▸ **What is required**: When a picture appears in the listing, leave it out and copy the rest exactly as it stands.

▸ **Task input**:
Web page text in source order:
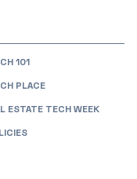
101
PLACE
ESTATE TECH WEEK
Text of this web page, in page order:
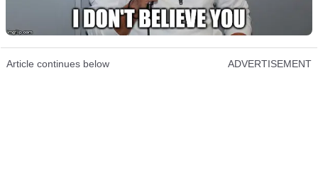
Article continues below ADVERTISEMENT
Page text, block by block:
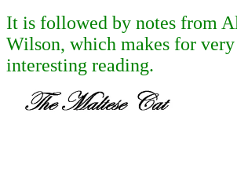
It is followed by notes from
Wilson, which makes for very
interesting reading.
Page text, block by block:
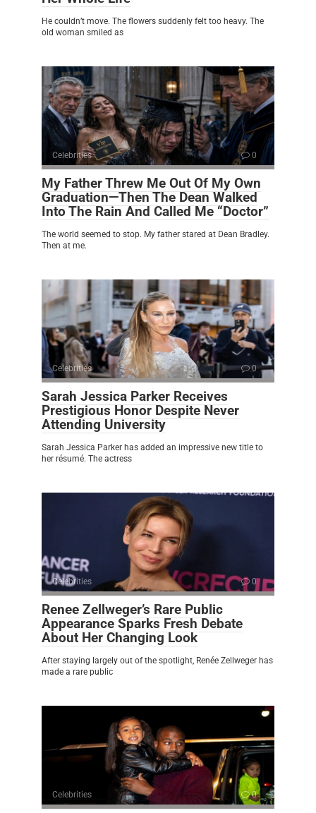
He couldn’t move. The flowers suddenly felt too heavy. The
old woman smiled as
Celebrities 0
My Father Threw Me Out Of My Own
Graduation—Then The Dean Walked
Into The Rain And Called Me “Doctor”
The world seemed to stop. My father stared at Dean Bradley.
Then at me.
Celebrities 0
Sarah Jessica Parker Receives
Prestigious Honor Despite Never
Attending University
Sarah Jessica Parker has added an impressive new title to
her résumé. The actress
Celebrities 0
Renee Zellweger’s Rare Public
Appearance Sparks Fresh Debate
About Her Changing Look
After staying largely out of the spotlight, Renée Zellweger has
made a rare public
Celebrities 0

▸ **Solution to this problem**:
Web page text in source order:
101
PLACE
ESTATE TECH WEEK
Text of this web page, in page order:
Article continues below ADVERTISEMENT
Page text, block by block:
It is followed by notes from
Wilson, which makes for very
interesting reading.
Page text, block by block:
He couldn’t move. The flowers suddenly felt too heavy. The
old woman smiled as
Celebrities 0
My Father Threw Me Out Of My Own
Graduation—Then The Dean Walked
Into The Rain And Called Me “Doctor”
The world seemed to stop. My father stared at Dean Bradley.
Then at me.
Celebrities 0
Sarah Jessica Parker Receives
Prestigious Honor Despite Never
Attending University
Sarah Jessica Parker has added an impressive new title to
her résumé. The actress
Celebrities 0
Renee Zellweger’s Rare Public
Appearance Sparks Fresh Debate
About Her Changing Look
After staying largely out of the spotlight, Renée Zellweger has
made a rare public
Celebrities 0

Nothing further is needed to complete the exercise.